With TypeScript we have to compile our code to generate the JavaScript code. For build our Skill, we can run the following command:


  npm run build

This command will execute these actions:

  1. Remove the build folder located in lambda/custom with the command rimraf build. This folder contains the output of compiling the TypeScript code
  2. Check the style of our TypeScript code with the command gts check using the file tslint.json
  3. Compiles the TypeScript and generates the JavaScript code in the output folder lambda/custom/build using the command tsc --build tsconfig.json --pretty
  4. Copy the package.json to the build folder because is needed to generate the final lambda code
  5. Finally, it will run the npm install --production in build folder to get the final lambda code that we are going to upload to AWS with the ASK CLI.

As you can see, this process in a TypeScript environment is more complex than in JavaScript one.
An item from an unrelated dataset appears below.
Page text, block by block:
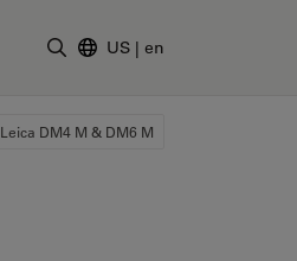
US | en
Leica DM4 M & DM6 M

Running the Skill with Visual Studio Code

The launch.json file in .vscode folder has the configuration for Visual Studio Code which allow us to run our lambda locally:


  {
      "version": "0.2.0",
      "configurations": [
          {
              "type": "node",
              "request": "launch",
              "name": "Launch Skill",
              // Specify path to the downloaded local adapter(for nodejs) file
              "program": "${workspaceRoot}/lambda/custom/local-debugger.js",
              "args": [
                  // port number on your local host where the alexa requests will be routed to
                  "--portNumber", "3001",
                  // name of your nodejs main skill file
                  "--skillEntryFile", "${workspaceRoot}/lambda/custom/build/index.js",
                  // name of your lambda handler
                  "--lambdaHandler", "handler"
              ]
          }
      ]
  }

This configuration file will execute the following command:


  node --inspect-brk=28448 lambda\custom\local-debugger.js --portNumber 3001 --skillEntryFile lambda/custom/build/index.js --lambdaHandler handler

This configuration uses the local-debugger.js file which runs a TCP server listening on http://localhost:3001

For a new incoming skill request a new socket connection is established. From the data received on the socket the request body is extracted, parsed into JSON and passed to the skill invoker's lambda handler. The response from the lambda handler is parsed as a HTTP 200 message format as specified here The response is written onto the socket connection and returned.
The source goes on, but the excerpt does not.